(Beginning of ENTRIES SUPPLIED)

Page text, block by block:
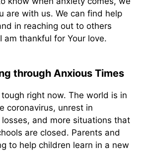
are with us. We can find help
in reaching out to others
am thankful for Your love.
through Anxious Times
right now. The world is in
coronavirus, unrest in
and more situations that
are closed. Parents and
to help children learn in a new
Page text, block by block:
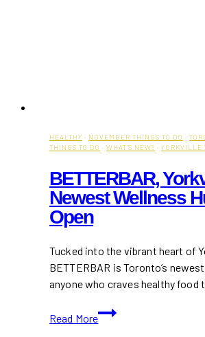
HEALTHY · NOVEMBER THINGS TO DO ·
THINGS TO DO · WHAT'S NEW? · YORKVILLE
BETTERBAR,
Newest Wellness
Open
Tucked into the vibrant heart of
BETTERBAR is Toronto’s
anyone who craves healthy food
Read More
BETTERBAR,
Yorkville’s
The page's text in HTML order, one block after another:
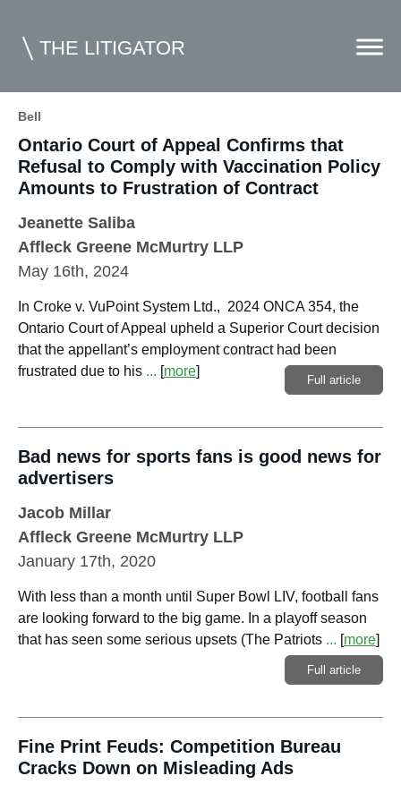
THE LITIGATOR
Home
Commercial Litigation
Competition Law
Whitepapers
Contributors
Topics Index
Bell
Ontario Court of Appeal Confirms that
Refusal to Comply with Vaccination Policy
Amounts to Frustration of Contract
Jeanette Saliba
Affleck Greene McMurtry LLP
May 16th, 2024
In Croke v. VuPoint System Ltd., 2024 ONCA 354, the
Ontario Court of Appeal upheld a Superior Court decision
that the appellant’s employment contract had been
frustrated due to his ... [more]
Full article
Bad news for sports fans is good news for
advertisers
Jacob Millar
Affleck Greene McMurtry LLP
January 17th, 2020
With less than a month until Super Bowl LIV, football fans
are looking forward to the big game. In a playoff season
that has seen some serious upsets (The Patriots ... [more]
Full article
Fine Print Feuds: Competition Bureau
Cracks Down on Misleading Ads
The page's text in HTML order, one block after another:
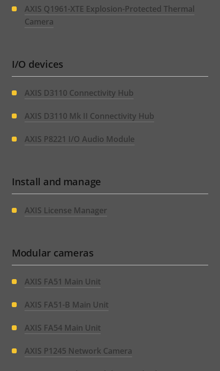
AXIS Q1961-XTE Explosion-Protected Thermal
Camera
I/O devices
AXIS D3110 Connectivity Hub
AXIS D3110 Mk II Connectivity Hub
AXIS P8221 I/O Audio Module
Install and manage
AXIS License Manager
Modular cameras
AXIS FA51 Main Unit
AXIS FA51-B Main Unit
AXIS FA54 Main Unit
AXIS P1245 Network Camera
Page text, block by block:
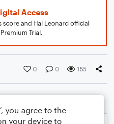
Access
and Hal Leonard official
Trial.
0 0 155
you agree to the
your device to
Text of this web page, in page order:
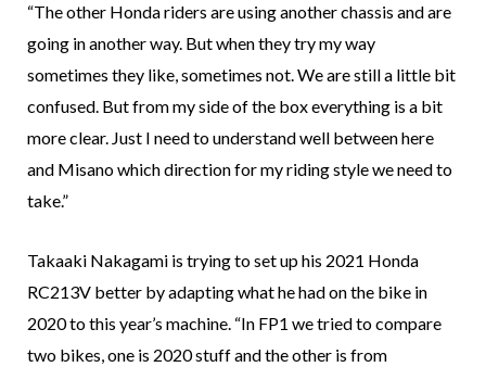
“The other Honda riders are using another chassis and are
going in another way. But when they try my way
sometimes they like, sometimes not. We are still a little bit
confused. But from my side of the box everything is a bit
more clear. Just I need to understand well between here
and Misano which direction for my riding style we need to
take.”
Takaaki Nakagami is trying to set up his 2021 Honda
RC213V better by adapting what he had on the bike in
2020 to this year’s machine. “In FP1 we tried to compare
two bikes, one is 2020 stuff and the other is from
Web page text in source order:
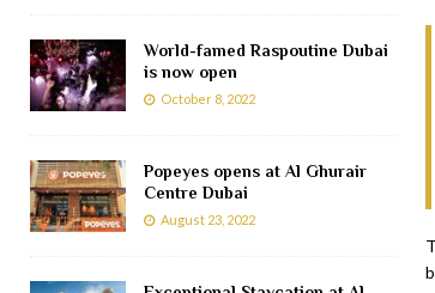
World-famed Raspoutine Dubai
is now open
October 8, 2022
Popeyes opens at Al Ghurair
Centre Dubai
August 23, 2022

(End of ENTRIES SUPPLIED)

ABOUT THIS TASK:
From the first line above through the line containing "are looking forward", copy everything exactly, without the pictures.

RESPONSE TO THIS TASK:
Page text, block by block:
are with us. We can find help
in reaching out to others
am thankful for Your love.
through Anxious Times
right now. The world is in
coronavirus, unrest in
and more situations that
are closed. Parents and
to help children learn in a new
Page text, block by block:
HEALTHY · NOVEMBER THINGS TO DO ·
THINGS TO DO · WHAT'S NEW? · YORKVILLE
BETTERBAR,
Newest Wellness
Open
Tucked into the vibrant heart of
BETTERBAR is Toronto’s
anyone who craves healthy food
Read More
BETTERBAR,
Yorkville’s
The page's text in HTML order, one block after another:
THE LITIGATOR
Home
Commercial Litigation
Competition Law
Whitepapers
Contributors
Topics Index
Bell
Ontario Court of Appeal Confirms that
Refusal to Comply with Vaccination Policy
Amounts to Frustration of Contract
Jeanette Saliba
Affleck Greene McMurtry LLP
May 16th, 2024
In Croke v. VuPoint System Ltd., 2024 ONCA 354, the
Ontario Court of Appeal upheld a Superior Court decision
that the appellant’s employment contract had been
frustrated due to his ... [more]
Full article
Bad news for sports fans is good news for
advertisers
Jacob Millar
Affleck Greene McMurtry LLP
January 17th, 2020
With less than a month until Super Bowl LIV, football fans
are looking forward to the big game. In a playoff season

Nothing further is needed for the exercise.